Task prompt ::
Write the records out exactly as they read, but not the pictures.

Records provided ::
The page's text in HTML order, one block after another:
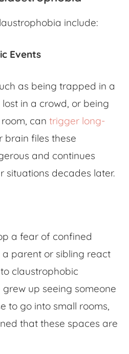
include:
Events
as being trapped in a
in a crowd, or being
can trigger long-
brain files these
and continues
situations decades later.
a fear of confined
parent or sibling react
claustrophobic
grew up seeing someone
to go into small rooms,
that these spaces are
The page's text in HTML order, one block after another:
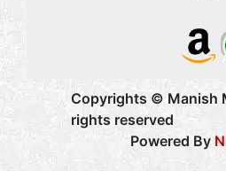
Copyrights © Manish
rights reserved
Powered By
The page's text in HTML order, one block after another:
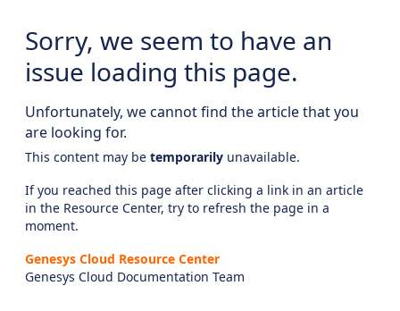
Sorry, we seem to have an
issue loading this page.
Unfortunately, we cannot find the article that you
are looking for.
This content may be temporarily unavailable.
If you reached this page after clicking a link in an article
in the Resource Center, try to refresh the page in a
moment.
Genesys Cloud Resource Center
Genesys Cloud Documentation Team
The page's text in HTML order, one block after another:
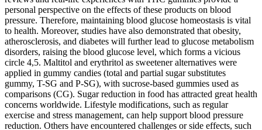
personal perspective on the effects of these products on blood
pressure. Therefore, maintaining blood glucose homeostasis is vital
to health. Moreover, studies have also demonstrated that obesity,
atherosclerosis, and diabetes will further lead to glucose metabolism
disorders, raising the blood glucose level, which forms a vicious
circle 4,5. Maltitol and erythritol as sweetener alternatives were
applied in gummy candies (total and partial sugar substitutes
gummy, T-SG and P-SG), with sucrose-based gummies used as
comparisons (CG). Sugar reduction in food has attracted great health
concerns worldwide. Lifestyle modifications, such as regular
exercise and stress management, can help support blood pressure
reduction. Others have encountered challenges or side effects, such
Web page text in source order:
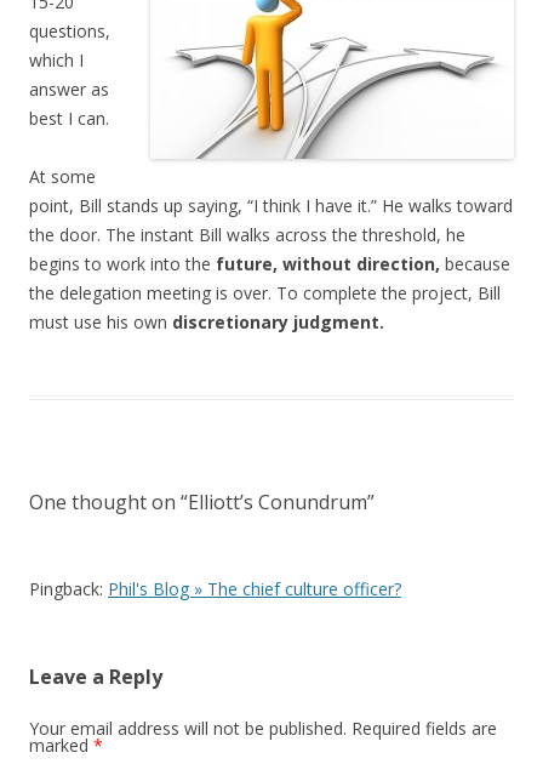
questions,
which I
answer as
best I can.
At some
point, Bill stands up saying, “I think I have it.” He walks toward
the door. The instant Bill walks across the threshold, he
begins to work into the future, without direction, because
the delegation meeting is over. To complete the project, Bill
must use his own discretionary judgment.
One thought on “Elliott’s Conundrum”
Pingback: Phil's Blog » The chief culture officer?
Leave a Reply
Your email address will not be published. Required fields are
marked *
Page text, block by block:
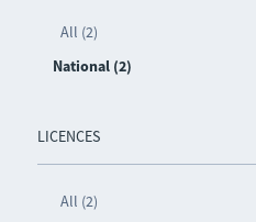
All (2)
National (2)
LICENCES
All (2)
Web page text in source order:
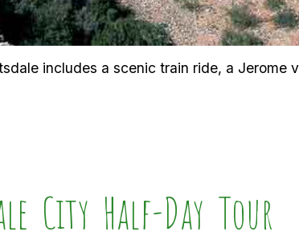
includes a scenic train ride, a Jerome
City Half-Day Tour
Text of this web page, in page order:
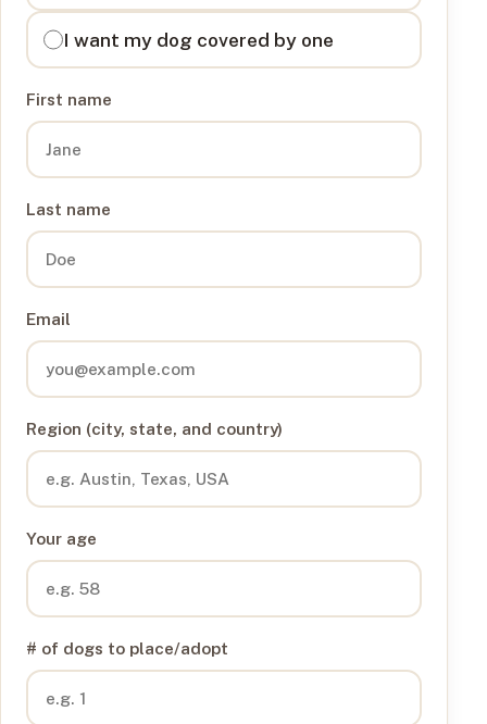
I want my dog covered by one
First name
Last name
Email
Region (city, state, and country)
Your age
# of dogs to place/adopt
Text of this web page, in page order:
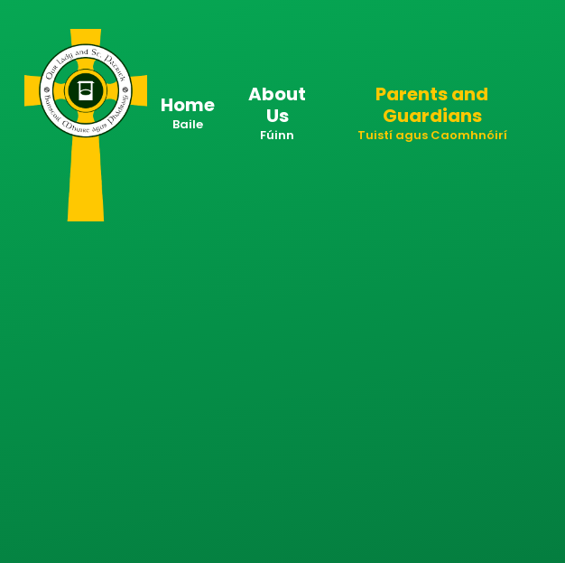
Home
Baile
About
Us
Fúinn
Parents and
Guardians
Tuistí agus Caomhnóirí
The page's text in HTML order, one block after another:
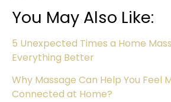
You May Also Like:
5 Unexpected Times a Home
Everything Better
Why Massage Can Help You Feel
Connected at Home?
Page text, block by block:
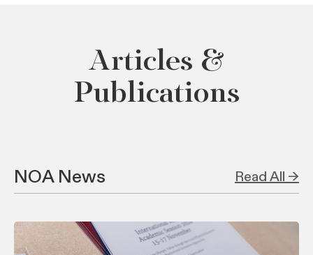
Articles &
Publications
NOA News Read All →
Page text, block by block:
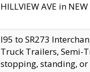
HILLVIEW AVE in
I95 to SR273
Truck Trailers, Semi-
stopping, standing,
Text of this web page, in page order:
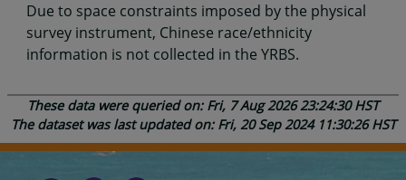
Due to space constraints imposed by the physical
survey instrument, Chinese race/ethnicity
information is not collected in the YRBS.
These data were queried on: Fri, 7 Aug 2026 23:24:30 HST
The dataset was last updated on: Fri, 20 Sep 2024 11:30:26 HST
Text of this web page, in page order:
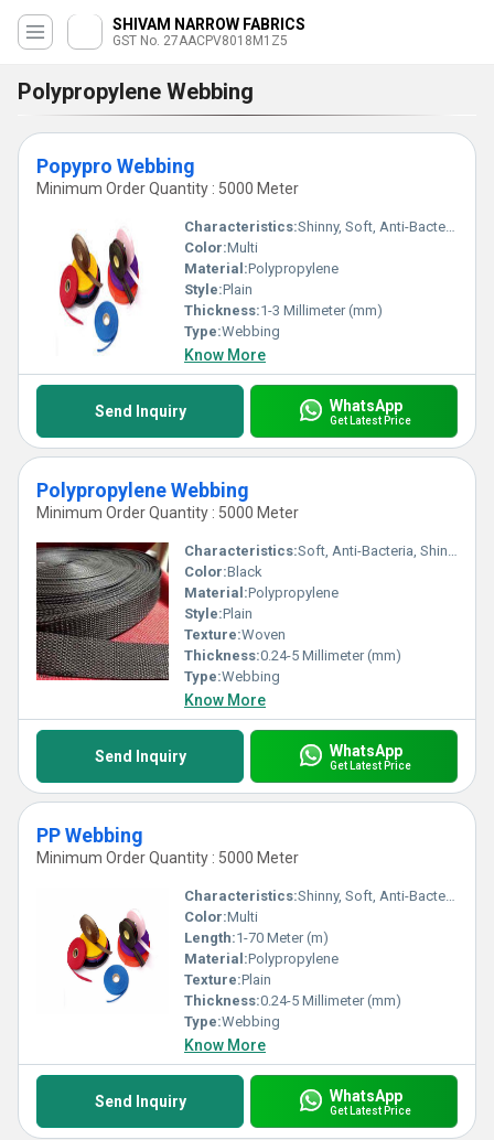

Expected answer ::
The page's text in HTML order, one block after another:
include:
Events
as being trapped in a
in a crowd, or being
can trigger long-
brain files these
and continues
situations decades later.
a fear of confined
parent or sibling react
claustrophobic
grew up seeing someone
to go into small rooms,
that these spaces are
The page's text in HTML order, one block after another:
Copyrights © Manish
rights reserved
Powered By
The page's text in HTML order, one block after another:
Sorry, we seem to have an
issue loading this page.
Unfortunately, we cannot find the article that you
are looking for.
This content may be temporarily unavailable.
If you reached this page after clicking a link in an article
in the Resource Center, try to refresh the page in a
moment.
Genesys Cloud Resource Center
Genesys Cloud Documentation Team
The page's text in HTML order, one block after another:
personal perspective on the effects of these products on blood
pressure. Therefore, maintaining blood glucose homeostasis is vital
to health. Moreover, studies have also demonstrated that obesity,
atherosclerosis, and diabetes will further lead to glucose metabolism
disorders, raising the blood glucose level, which forms a vicious
circle 4,5. Maltitol and erythritol as sweetener alternatives were
applied in gummy candies (total and partial sugar substitutes
gummy, T-SG and P-SG), with sucrose-based gummies used as
comparisons (CG). Sugar reduction in food has attracted great health
concerns worldwide. Lifestyle modifications, such as regular
exercise and stress management, can help support blood pressure
reduction. Others have encountered challenges or side effects, such
Web page text in source order:
questions,
which I
answer as
best I can.
At some
point, Bill stands up saying, “I think I have it.” He walks toward
the door. The instant Bill walks across the threshold, he
begins to work into the future, without direction, because
the delegation meeting is over. To complete the project, Bill
must use his own discretionary judgment.
One thought on “Elliott’s Conundrum”
Pingback: Phil's Blog » The chief culture officer?
Leave a Reply
Your email address will not be published. Required fields are
marked *
Page text, block by block:
All (2)
National (2)
LICENCES
All (2)
Web page text in source order:
includes a scenic train ride, a Jerome
City Half-Day Tour
Text of this web page, in page order:
I want my dog covered by one
First name
Last name
Email
Region (city, state, and country)
Your age
# of dogs to place/adopt
Text of this web page, in page order:
Home
Baile
About
Us
Fúinn
Parents and
Guardians
Tuistí agus Caomhnóirí
The page's text in HTML order, one block after another:
You May Also Like:
5 Unexpected Times a Home
Everything Better
Why Massage Can Help You Feel
Connected at Home?
Page text, block by block:
Articles &
Publications
NOA News Read All →
Page text, block by block:
HILLVIEW AVE in
I95 to SR273
Truck Trailers, Semi-
stopping, standing,
Text of this web page, in page order:
Due to space constraints imposed by the physical
survey instrument, Chinese race/ethnicity
information is not collected in the YRBS.
These data were queried on: Fri, 7 Aug 2026 23:24:30 HST
The dataset was last updated on: Fri, 20 Sep 2024 11:30:26 HST
Text of this web page, in page order:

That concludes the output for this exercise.